> **What the exercise asks**:
Given the records underneath, please repeat exactly the lines from the line with "17. Хан Г.А., Габриелова" through the line with "Functions (56, 145)", passing over any picture.

(Dataset records)
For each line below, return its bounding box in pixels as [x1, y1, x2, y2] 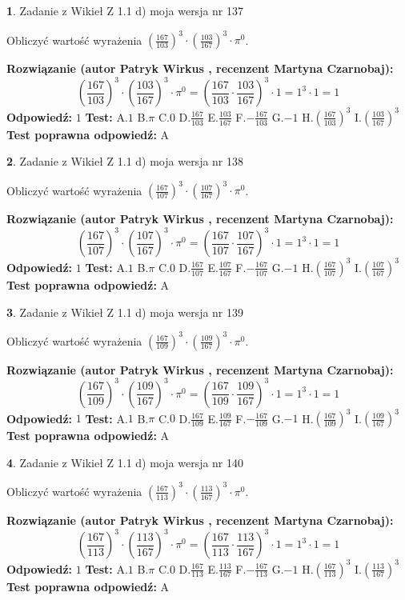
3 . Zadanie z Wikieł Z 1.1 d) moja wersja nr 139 [6, 303, 244, 320]
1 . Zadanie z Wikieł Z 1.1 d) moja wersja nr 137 [6, 2, 244, 18]
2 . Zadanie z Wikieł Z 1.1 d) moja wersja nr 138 [6, 153, 244, 170]
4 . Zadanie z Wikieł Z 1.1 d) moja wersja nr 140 [6, 454, 244, 470]
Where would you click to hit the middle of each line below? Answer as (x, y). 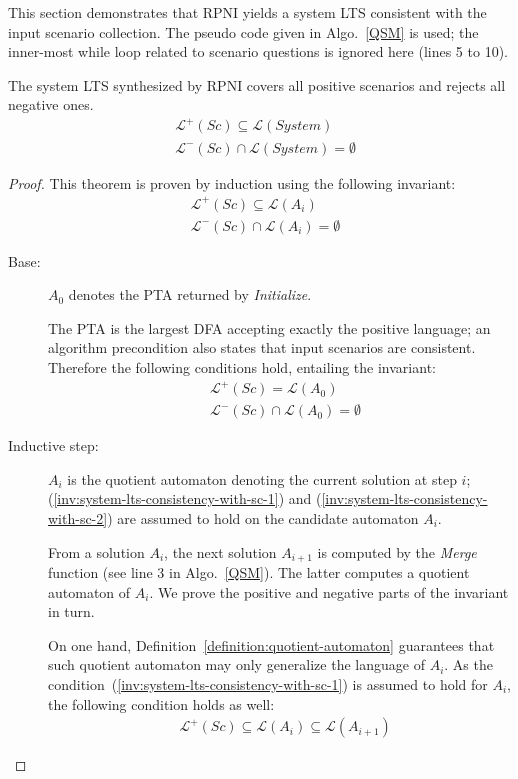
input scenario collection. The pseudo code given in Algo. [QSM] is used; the (243, 31)
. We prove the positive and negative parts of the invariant (329, 591)
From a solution (96, 551)
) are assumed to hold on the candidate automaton (263, 518)
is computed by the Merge (397, 551)
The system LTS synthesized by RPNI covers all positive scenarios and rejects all (257, 84)
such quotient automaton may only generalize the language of (236, 664)
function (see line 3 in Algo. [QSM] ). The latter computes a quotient (259, 572)
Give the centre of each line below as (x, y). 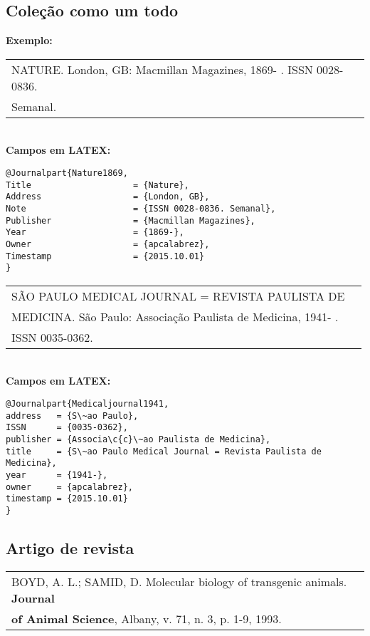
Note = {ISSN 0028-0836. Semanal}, (141, 208)
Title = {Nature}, (97, 185)
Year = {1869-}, (95, 233)
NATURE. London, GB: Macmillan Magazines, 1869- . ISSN (162, 69)
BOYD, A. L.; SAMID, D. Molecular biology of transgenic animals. (179, 581)
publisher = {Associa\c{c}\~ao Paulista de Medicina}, (138, 440)
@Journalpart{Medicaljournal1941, (88, 404)
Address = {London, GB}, (108, 197)
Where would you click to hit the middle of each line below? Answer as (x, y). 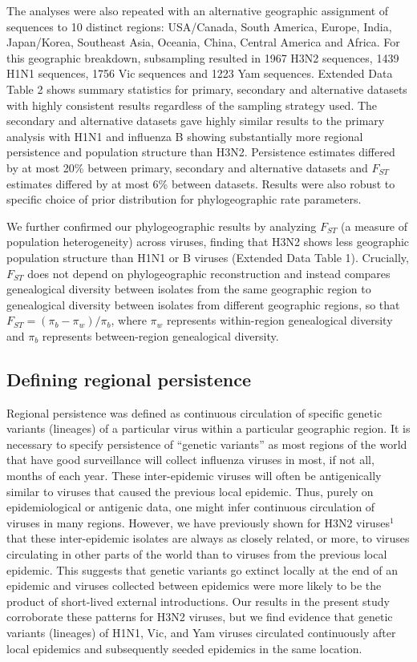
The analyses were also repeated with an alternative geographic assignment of (198, 10)
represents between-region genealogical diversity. (160, 335)
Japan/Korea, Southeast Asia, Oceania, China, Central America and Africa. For (203, 42)
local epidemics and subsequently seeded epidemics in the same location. (184, 648)
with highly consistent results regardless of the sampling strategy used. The (192, 105)
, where (129, 320)
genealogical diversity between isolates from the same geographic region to (189, 289)
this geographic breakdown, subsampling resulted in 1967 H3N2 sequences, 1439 (203, 57)
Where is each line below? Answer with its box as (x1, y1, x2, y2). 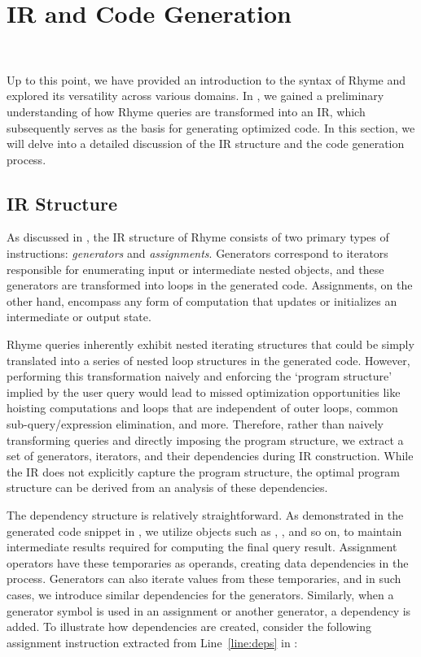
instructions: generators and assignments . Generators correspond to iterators (7, 245, 388, 262)
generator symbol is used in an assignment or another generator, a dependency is (7, 602, 411, 619)
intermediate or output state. (7, 308, 151, 325)
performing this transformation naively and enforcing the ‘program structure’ (7, 368, 392, 385)
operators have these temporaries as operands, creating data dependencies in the (7, 554, 409, 571)
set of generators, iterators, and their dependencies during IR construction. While (7, 447, 414, 464)
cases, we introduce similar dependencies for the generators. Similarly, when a (7, 585, 394, 603)
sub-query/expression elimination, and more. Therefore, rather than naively (7, 416, 384, 433)
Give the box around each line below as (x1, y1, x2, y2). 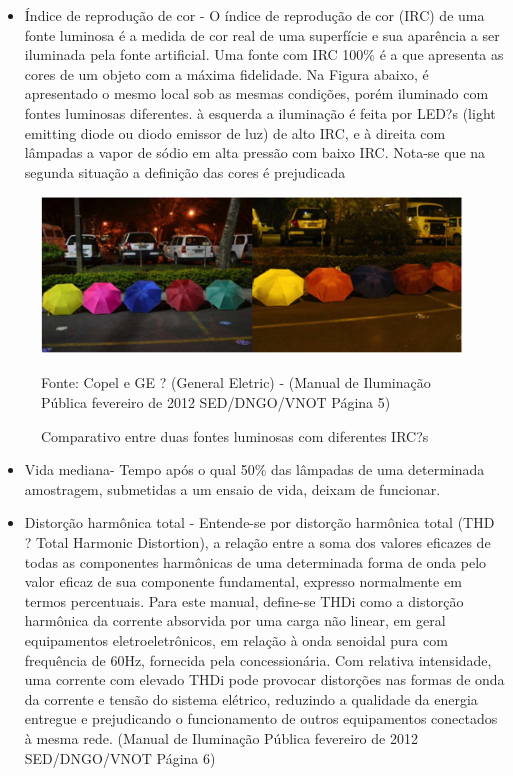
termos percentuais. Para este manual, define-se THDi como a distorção (24, 590, 464, 611)
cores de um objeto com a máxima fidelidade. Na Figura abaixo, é (24, 63, 429, 84)
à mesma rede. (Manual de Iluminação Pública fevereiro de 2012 (24, 727, 418, 748)
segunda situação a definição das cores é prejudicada (24, 161, 346, 182)
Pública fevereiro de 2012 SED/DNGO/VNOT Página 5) (41, 392, 391, 413)
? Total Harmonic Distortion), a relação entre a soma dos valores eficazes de (24, 532, 491, 553)
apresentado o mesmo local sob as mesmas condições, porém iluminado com (24, 83, 489, 104)
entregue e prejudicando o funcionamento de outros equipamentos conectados (24, 708, 498, 729)
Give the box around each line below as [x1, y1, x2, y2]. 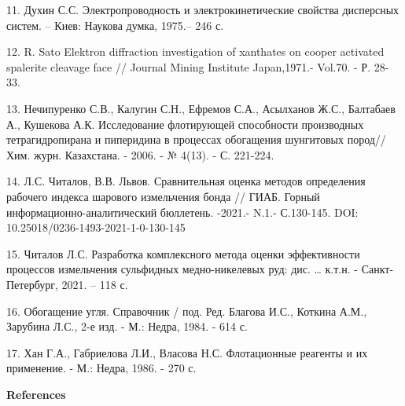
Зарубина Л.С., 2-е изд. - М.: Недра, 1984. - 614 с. [6, 318, 248, 335]
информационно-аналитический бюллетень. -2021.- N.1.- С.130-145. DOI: [6, 203, 359, 220]
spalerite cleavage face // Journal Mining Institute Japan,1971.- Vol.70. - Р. [6, 58, 371, 75]
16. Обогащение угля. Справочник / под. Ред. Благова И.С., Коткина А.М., [6, 302, 367, 319]
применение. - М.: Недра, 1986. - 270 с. [6, 360, 197, 376]
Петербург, [6, 276, 58, 292]
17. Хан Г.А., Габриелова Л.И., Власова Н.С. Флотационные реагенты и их [6, 344, 368, 360]
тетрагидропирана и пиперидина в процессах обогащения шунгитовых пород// [6, 131, 386, 148]
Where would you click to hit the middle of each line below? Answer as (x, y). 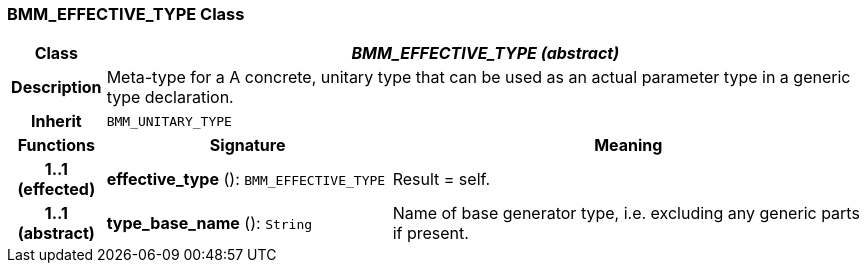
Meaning (628, 145)
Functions (56, 145)
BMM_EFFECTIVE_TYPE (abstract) (485, 53)
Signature (247, 145)
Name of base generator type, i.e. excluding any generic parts (626, 213)
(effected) (56, 189)
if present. (430, 233)
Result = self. (441, 179)
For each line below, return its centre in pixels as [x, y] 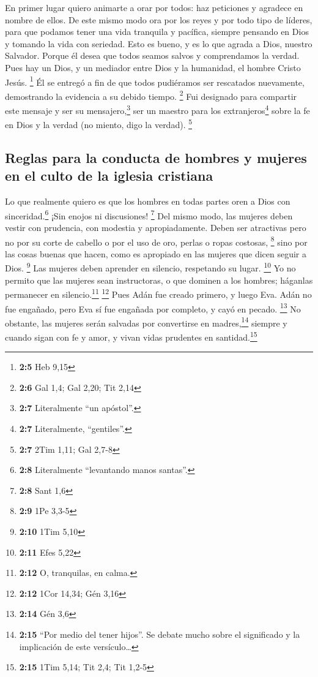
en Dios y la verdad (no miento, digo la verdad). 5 [99, 123]
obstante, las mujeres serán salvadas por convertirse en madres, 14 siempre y [146, 322]
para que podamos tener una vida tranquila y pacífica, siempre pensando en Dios [157, 32]
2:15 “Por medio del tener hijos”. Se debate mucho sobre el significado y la [160, 634]
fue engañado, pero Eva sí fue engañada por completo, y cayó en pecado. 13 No [153, 308]
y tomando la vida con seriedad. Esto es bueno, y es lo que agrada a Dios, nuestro [159, 43]
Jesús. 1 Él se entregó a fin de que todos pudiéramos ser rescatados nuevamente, [155, 81]
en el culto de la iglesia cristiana [109, 176]

> **Problem solution**:
17. Хан Г.А., Габриелова Л.И., Власова Н.С. Флотационные реагенты и их [6, 344, 368, 360]
тетрагидропирана и пиперидина в процессах обогащения шунгитовых пород// [6, 131, 386, 148]
Where would you click to hit the middle of each line below? Answer as (x, y). 
Meaning (628, 145)
Functions (56, 145)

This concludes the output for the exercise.